▶ **TASK TO COMPLETE**
Give back only the lines in the records below from the one with "tsp of cocoa powder [104, 228]" to the one with "the internal representation.", both inclusive, word for word.

▶ **INFORMATION SHOWN**
※
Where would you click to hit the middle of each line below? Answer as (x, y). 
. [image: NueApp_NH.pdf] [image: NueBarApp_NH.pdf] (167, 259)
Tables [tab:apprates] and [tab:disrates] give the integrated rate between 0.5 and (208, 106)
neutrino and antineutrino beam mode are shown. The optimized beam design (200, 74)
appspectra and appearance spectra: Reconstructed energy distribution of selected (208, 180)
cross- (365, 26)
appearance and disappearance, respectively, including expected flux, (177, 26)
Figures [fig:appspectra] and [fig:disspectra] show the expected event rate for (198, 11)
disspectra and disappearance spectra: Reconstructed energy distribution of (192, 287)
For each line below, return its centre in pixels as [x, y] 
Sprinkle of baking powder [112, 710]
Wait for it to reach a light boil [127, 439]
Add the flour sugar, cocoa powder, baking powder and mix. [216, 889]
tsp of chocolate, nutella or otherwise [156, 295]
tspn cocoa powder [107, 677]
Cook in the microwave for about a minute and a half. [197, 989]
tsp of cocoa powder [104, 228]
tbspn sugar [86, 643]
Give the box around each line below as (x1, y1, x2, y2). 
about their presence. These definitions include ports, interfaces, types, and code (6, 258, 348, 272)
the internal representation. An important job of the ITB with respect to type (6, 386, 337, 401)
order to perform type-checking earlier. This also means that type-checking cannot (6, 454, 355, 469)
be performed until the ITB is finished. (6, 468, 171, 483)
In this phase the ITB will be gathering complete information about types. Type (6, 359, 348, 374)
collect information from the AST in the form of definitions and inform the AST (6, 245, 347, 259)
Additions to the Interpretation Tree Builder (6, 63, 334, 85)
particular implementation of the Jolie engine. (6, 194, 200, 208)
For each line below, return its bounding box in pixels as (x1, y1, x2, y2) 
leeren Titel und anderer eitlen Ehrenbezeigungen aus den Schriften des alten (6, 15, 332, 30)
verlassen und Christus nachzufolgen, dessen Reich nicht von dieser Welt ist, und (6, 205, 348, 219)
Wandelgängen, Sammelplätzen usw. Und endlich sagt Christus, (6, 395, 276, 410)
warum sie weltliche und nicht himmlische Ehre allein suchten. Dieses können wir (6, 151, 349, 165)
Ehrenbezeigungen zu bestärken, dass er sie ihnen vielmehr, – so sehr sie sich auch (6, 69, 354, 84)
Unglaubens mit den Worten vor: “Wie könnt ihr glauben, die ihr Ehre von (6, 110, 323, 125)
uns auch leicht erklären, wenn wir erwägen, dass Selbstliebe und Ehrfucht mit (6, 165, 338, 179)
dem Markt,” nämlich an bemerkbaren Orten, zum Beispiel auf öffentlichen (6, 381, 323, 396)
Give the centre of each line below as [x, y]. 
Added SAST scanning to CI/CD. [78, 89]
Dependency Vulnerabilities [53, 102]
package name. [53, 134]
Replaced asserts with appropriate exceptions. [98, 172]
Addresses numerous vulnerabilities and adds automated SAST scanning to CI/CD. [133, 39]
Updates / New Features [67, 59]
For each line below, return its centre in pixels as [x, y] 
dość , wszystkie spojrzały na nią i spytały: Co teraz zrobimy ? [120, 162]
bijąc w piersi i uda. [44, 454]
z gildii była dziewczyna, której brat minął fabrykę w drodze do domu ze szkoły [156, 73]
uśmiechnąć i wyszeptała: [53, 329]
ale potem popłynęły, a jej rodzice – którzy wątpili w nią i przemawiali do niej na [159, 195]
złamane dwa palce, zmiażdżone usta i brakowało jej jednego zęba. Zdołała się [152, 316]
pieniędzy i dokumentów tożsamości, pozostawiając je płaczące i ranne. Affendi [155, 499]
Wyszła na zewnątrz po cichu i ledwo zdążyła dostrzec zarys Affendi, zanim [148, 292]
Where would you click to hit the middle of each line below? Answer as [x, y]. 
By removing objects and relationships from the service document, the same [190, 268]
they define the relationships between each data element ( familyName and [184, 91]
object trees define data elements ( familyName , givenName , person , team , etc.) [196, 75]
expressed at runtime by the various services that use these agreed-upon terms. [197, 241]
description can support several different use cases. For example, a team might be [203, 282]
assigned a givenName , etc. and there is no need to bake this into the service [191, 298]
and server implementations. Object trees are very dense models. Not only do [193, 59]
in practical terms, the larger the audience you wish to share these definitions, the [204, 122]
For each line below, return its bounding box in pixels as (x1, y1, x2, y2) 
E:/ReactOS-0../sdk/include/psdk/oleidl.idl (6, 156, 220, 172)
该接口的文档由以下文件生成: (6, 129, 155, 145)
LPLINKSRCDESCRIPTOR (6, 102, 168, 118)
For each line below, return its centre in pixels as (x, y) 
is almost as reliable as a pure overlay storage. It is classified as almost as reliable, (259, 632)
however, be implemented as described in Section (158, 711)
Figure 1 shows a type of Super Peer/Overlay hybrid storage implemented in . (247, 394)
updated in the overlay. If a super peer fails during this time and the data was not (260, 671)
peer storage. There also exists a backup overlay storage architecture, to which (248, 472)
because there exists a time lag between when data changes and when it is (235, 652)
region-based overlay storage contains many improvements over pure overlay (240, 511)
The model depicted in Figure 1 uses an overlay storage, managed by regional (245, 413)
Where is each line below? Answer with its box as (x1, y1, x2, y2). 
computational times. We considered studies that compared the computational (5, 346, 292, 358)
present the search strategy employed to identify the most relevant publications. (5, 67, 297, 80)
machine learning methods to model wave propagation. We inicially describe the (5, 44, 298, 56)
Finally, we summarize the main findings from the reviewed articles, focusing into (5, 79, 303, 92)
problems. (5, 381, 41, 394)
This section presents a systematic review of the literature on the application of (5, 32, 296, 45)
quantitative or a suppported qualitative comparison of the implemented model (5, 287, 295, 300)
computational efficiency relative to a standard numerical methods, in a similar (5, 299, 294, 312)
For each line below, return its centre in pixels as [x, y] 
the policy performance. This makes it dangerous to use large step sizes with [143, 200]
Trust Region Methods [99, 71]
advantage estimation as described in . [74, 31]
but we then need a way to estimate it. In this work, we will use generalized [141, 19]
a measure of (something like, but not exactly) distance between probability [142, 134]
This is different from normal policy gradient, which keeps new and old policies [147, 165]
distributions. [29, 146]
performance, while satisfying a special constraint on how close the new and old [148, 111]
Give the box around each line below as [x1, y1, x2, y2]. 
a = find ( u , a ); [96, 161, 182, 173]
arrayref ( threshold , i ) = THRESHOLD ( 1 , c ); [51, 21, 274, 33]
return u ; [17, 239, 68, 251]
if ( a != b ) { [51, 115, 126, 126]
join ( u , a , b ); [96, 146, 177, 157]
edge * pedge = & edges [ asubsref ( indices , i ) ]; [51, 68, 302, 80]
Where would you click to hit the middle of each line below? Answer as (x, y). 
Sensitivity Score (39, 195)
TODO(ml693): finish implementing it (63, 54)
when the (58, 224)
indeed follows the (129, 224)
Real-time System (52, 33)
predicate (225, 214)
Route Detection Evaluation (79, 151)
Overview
※
▶ **TASK RESULT**
tsp of cocoa powder [104, 228]
tbspn sugar [86, 643]
Give the box around each line below as (x1, y1, x2, y2). 
about their presence. These definitions include ports, interfaces, types, and code (6, 258, 348, 272)
the internal representation. An important job of the ITB with respect to type (6, 386, 337, 401)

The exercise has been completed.